1816B - Grid Reconstruction
Consider the parity (odd/even) of $$$i+j$$$. What do you observe?
Observe that $$$a_{i,j}$$$ will be added if $$$(i+j)$$$ is even, and will be subtracted otherwise. This forms a checkered pattern.
Obviously, it is optimal for all values that will be added to be strictly larger than all values that will be subtracted. Also, the difference between the value of adjacent grids should be almost equal (by some definition of almost).
We construct array $$$a$$$ as follows:
- $$$a_{1,1} = 2n-1$$$ and $$$a_{2,n} = 2n$$$
- For $$$2 \leq i \leq n$$$ and $$$i$$$ is even, $$$a_{1,i} = i$$$ and $$$a_{2,i-1} = i - 1$$$
- For $$$2 \leq i \leq n$$$ and $$$i$$$ is odd, $$$a_{1,i} = n + i - 1$$$ and $$$a_{2,i-1} = n + (i - 1) - 1$$$
For example, when $$$n=10$$$, the output will be
19 2 12 4 14 6 16 8 18 10
1 11 3 13 5 15 7 17 9 20
(This is a very informal proof. See "Proof" below for a formal proof.)
First of all, due to the checkered pattern, $$$a_{1,1}, a_{2,2}, a_{1,3}, \cdots, a_{2,n}$$$ should be filled with $$$n+1, n+2, n+3, \cdots, 2n$$$, and $$$a_{2,1}, a_{1,2}, a_{2,3}, \cdots, a_{1,n}$$$ should be filled with $$$1, 2, 3, \cdots, n$$$. In particular, $$$a_{1,1}$$$ and $$$a_{2,n}$$$ should be $$$2n-1$$$ and $$$2n$$$.

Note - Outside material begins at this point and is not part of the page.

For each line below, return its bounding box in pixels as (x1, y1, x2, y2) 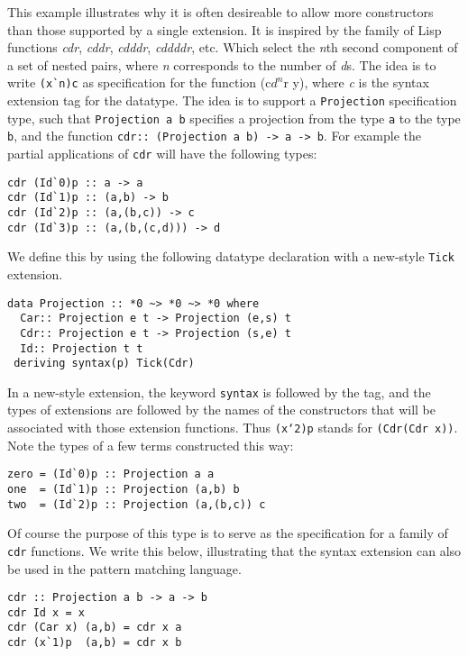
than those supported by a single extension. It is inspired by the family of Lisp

Next, as we are trying to maximise the minimum, the difference between paths shouldn't be large (since the minimum path will be smaller if the difference is larger). Notice that a path consists of a prefix of $$$a_1$$$ and a suffix of $$$a_2$$$, and the difference between $$$2$$$ adjacent paths is $$$\pm (a_{1,k} - a_{2,k-1})$$$ (depending on the parity of $$$k$$$). It is optimal for the difference to be as small as possible (which is $$$1$$$).
Finally, it is optimal that $$$a_{1,k} - a_{2,k-1}$$$ stays constant in the whole array. If they are different, the difference between $$$2$$$ paths (not adjacent) will be larger than $$$1$$$, which is suboptimal.

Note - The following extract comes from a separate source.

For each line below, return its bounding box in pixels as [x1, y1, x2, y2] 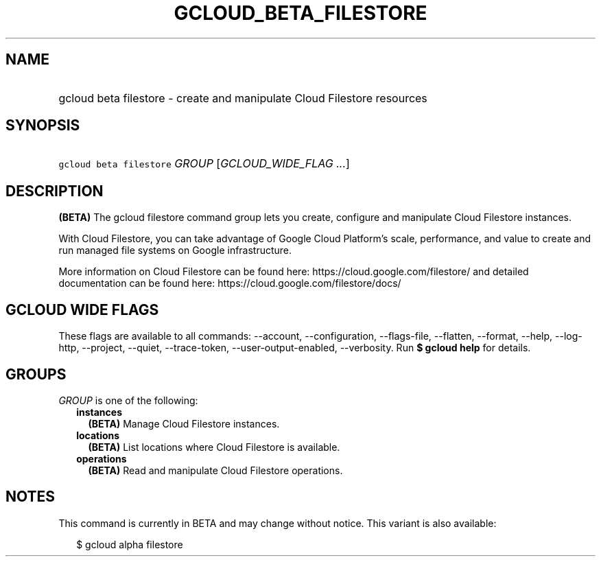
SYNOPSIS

Consider the cost of the top right path and bottom left path.
The cost of the top right path is $$$a_{1,1} - a_{1,2} + a_{1,3} - \cdots - a_{1,n} + a_{2,n}$$$.

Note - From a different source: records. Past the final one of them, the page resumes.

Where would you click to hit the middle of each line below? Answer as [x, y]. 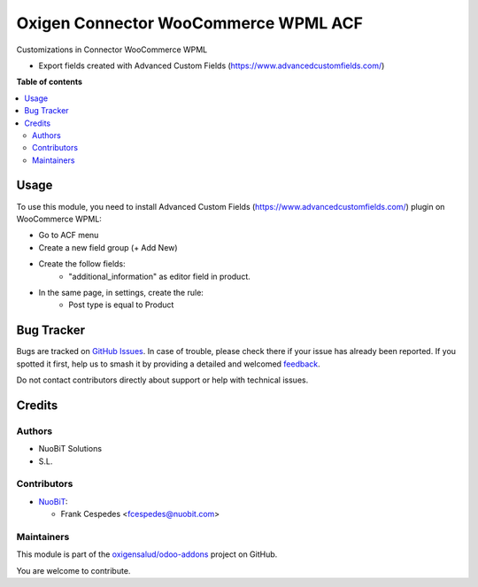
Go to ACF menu [69, 236]
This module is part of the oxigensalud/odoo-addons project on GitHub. [147, 554]
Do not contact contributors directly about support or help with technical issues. [162, 380]
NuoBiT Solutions [70, 449]
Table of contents [50, 82]
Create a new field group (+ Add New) [108, 247]
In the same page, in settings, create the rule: [121, 292]
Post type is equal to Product [121, 305]
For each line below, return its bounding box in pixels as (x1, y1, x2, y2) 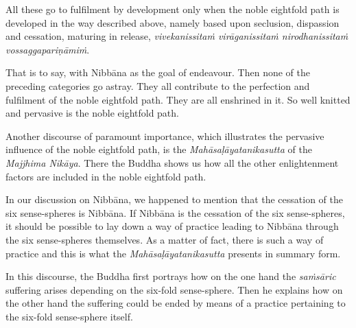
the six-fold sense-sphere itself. (5, 309, 133, 323)
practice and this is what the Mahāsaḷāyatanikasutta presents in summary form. (5, 246, 341, 260)
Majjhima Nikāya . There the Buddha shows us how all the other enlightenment (5, 155, 339, 169)
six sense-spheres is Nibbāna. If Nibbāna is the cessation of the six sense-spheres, (5, 205, 345, 220)
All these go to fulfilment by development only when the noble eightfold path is (5, 2, 340, 16)
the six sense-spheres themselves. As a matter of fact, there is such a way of (5, 232, 324, 246)
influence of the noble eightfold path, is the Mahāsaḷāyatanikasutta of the (5, 142, 312, 156)
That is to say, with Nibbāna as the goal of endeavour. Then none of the (5, 65, 310, 80)

The cost of the bottom right path is $$$a_{1,1} - a_{2,1} + a_{2,2} - a_{2,3} + ... + a_{2,n}$$$.
Summing both values, we get
$$$a_{1,1} + a_{2,n} + ((a_{1,1} - a_{1,2} + a_{1,3} - a_{1,4} + ... - a_{1,n}) + (-a_{2,1} + a_{2,2} - a_{2,3} + ... + a_{2,n}))$$$
which is equal to
$$$a_{1,1} + a_{2,n} + ((a_{1,1} + a_{2,2} + a_{1,3} + a_{2,4} + \cdots + a_{2,n}) - (a_{2,1} + a_{1,2} + a_{2,3} + a_{1,4} + \cdots + a_{1,n}))$$$
This value attains maximum when $$$a_{1,1} = 2n$$$, $$$a_{2,n} = 2n-1$$$, $$$(a_{1,1} + a_{2,2} + a_{1,3} + a_{2,4} + \cdots + a_{2,n}) = ((n+1) + (n+2) + (n+3) + \cdots + 2n)$$$ and $$$(a_{2,1} + a_{1,2} + a_{2,3} + a_{1,4} + \cdots + a_{1,n}) = (1 + 2 + 3 + \cdots + n)$$$, which is $$$(2n + (2n - 1) + (\frac{(n)((n+1)+2n)}{2}) - (\frac{(n)(1+n)}{2})) = (n^2 + 4n - 1)$$$.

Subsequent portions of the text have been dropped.